Records contained in a dataset
Segment Open
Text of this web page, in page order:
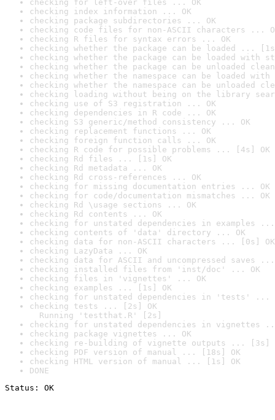
checking for left-over files ... OK
checking index information ... OK
checking package subdirectories ... OK
checking code files for non-ASCII characters ...
checking R files for syntax errors ... OK
checking whether the package can be loaded ...
checking whether the package can be loaded with
checking whether the package can be unloaded
checking whether the namespace can be loaded
checking whether the namespace can be unloaded
checking loading without being on the library
checking use of S3 registration ... OK
checking dependencies in R code ... OK
checking S3 generic/method consistency ... OK
checking replacement functions ... OK
checking foreign function calls ... OK
checking R code for possible problems ... [4s] OK
checking Rd files ... [1s] OK
checking Rd metadata ... OK
checking Rd cross-references ... OK
checking for missing documentation entries ... OK
checking for code/documentation mismatches ... OK
checking Rd \usage sections ... OK
checking Rd contents ... OK
checking for unstated dependencies in examples ...
checking contents of 'data' directory ... OK
checking data for non-ASCII characters ... [0s] OK
checking LazyData ... OK
checking data for ASCII and uncompressed saves ...
checking installed files from 'inst/doc' ... OK
checking files in 'vignettes' ... OK
checking examples ... [1s] OK
checking for unstated dependencies in 'tests' ...
checking tests ... [2s] OK
Running 'testthat.R' [2s]
checking for unstated dependencies in vignettes
checking package vignettes ... OK
checking re-building of vignette outputs ... [3s]
checking PDF version of manual ... [18s] OK
checking HTML version of manual ... [1s] OK
DONE
Status: OK
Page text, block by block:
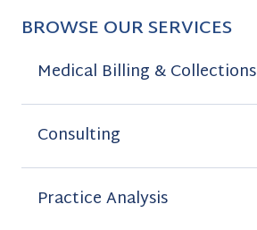
BROWSE OUR SERVICES
Medical Billing & Collections
Consulting
Practice Analysis
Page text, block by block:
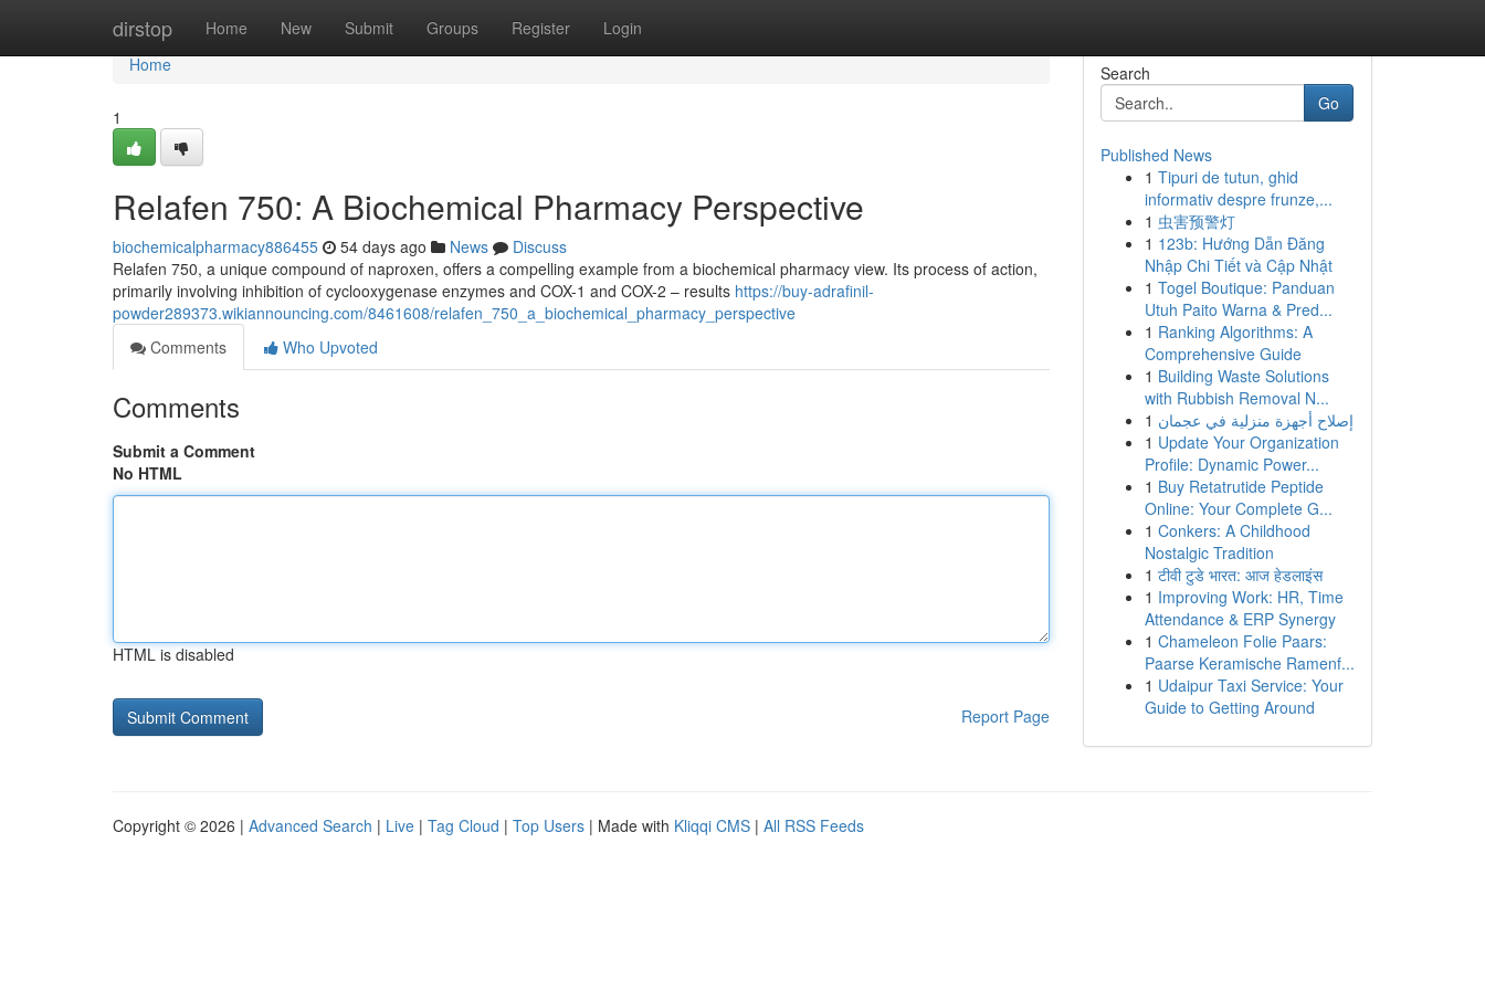
dirstop Home New Submit Groups Register Login
Home
Home
1
Relafen 750: A Biochemical Pharmacy Perspective
biochemicalpharmacy886455 54 days ago News
Discuss
Relafen 750, a unique compound of naproxen, offers a compelling example from a biochemical pharmacy view. Its process of action,
primarily involving inhibition of cyclooxygenase enzymes and COX-1 and COX-2 – results https://buy-adrafinil-
powder289373.wikiannouncing.com/8461608/relafen_750_a_biochemical_pharmacy_perspective
Comments
Who Upvoted
Comments
Submit a Comment
No HTML
HTML is disabled
Report Page
Search
Go
Published News
1 Tipuri de tutun, ghid
informativ despre frunze,...
1 虫害预警灯
1 123b: Hướng Dẫn Đăng
Nhập Chi Tiết và Cập Nhật
1 Togel Boutique: Panduan
Utuh Paito Warna & Pred...
1 Ranking Algorithms: A
Comprehensive Guide
1 Building Waste Solutions
with Rubbish Removal N...
1 إصلاح أجهزة منزلية في عجمان
1 Update Your Organization
Profile: Dynamic Power...
1 Buy Retatrutide Peptide
Online: Your Complete G...
1 Conkers: A Childhood
Nostalgic Tradition
1 टीवी टुडे भारत: आज हेडलाइंस
1 Improving Work: HR, Time
Attendance & ERP Synergy
1 Chameleon Folie Paars:
Paarse Keramische Ramenf...
1 Udaipur Taxi Service: Your
Guide to Getting Around
Copyright © 2026 | Advanced Search | Live | Tag Cloud | Top Users | Made with Kliqqi CMS | All RSS Feeds
Segment Closed
- [Work to complete] Across all the entries, count the lines that contain the string "tests", and give that number without anything else.

- [Output] 2